紫色のプラムの季節

多分、やや特殊な環境で育ったのだと思う。

たまたま入った小学校には、オノ・ヨーコの親戚がいたり(彼女はジョンレノンを大叔父様と呼ぶ)、毎年家族で泊まるからという理由でヒルトンの権利を買う人がいたり、個人輸入の真っ白い家具が尽くされた海沿いの別荘を持つ人がいた。

そんな中、一度も飛行機に乗ったことがない私が、ぽつりと存在していた。

給食の制度はなく、みな誰かに持たされたお弁当を持ってくる。大抵は母親がつくっていたが、稀に祖母がつくっている人もいた。父親がつくる、というのは聞いたことがなかった。みんなの話に出てくる父親は、土日にBBQやキャンプをするという。平日は、夜遅くまで帰ってこないらしい。うちとは、どうやら違うな、と思っていた。

お昼の時間になると、同じ班四人が机を向かい合わせに並べる。そうして出来た大きな机に、一人がテーブルクロスをひく。別の一人が、花瓶に生けられた花を中央におく。中央と言っても、真中央に置いてしまうと、机のつなぎ目で不安定なので、誰かの机の端っこにおく。別の一人が、教壇に置かれた薬缶から、四人分の麦茶を急須に注いで持ってくる。それぞれの役割には、テーブルクロス係・お花係・お急須係という名前がついていた。役割は毎週ローテーションした。
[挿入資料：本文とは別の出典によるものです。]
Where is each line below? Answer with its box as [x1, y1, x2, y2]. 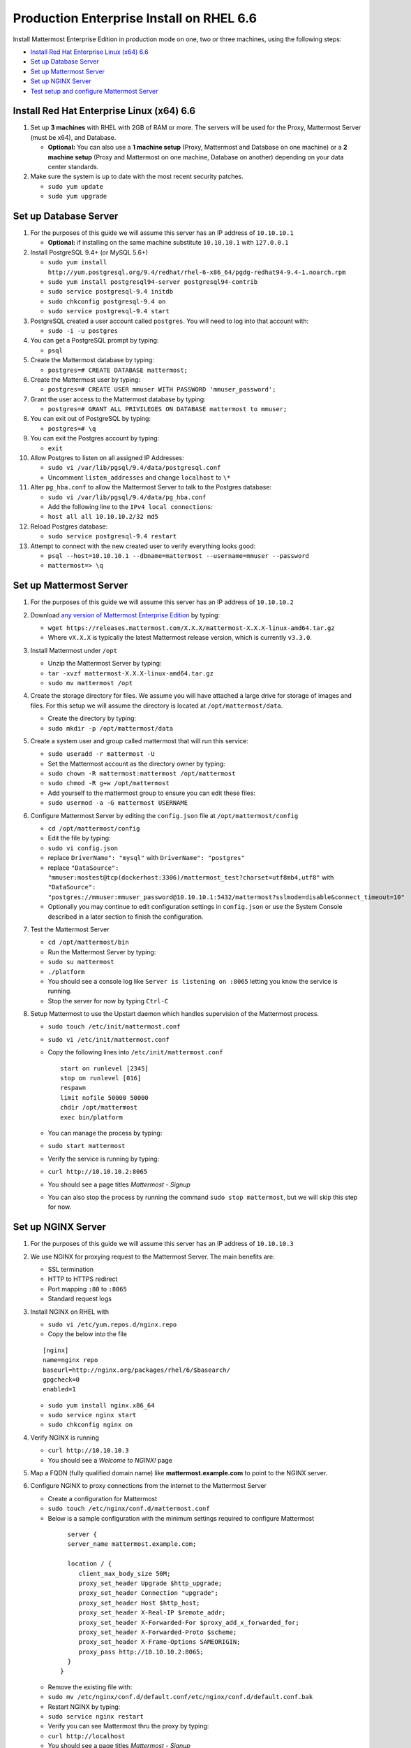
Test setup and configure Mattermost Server [30, 87, 158, 95]
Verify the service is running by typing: [47, 1154, 160, 1163]
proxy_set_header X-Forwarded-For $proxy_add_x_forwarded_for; [78, 1619, 299, 1626]
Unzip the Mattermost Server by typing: [47, 659, 162, 668]
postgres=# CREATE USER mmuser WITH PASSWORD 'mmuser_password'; [47, 385, 276, 394]
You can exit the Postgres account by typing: [30, 434, 160, 443]
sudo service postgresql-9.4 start [47, 308, 170, 315]
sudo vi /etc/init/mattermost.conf [47, 1036, 170, 1043]
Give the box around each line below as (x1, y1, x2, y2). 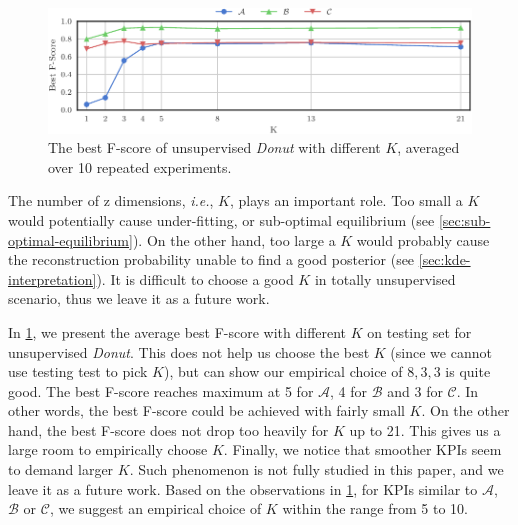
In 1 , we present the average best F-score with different (8, 321, 347, 342)
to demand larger (8, 459, 114, 480)
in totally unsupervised (314, 268, 456, 289)
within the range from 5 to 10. (282, 498, 468, 519)
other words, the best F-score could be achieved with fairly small (8, 400, 405, 421)
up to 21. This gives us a (349, 419, 501, 440)
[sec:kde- (418, 249, 471, 270)
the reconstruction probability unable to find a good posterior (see (8, 249, 415, 270)

四週間に一回、お休み係が回ってくる。すごろくみたいに、一回休み。

その時の私の班には、フランス人形のような顔立ちの女の子がいた。ぱっちりとした目に、くるりと上がった睫毛、少し広めの綺麗なおでこ。幼い頃からバレエをやっていた。キトリよりはオーロラ姫のバリエーションがしっくりくる。

いつものように食前のお祈りを終え、食べ始めようとした時、見たことのない丸い果物が彼女のお弁当に添えられているのに気がついた。それは、紫がかった赤色だった。林檎ならもっと大きいはずだし、葡萄にしたら大きすぎる。どうやら、林檎でも葡萄でもなさそうだ。「それ、なあに?」と聞いた。「プラム、すもも」と彼女は答えた。

これが、プラムか。と思った。プラムという言葉は、ベスコフの絵本でしか使われないものだと思っていた。赤みがかった紫色が、私と彼女の隔たりを表しているようだった。

オノ・ヨーコの話も別荘の話も、私にはどうでもよかったが、その紫色は響いた。
プラムが店に並ぶ季節になると、いつもこの出来事を思い出す。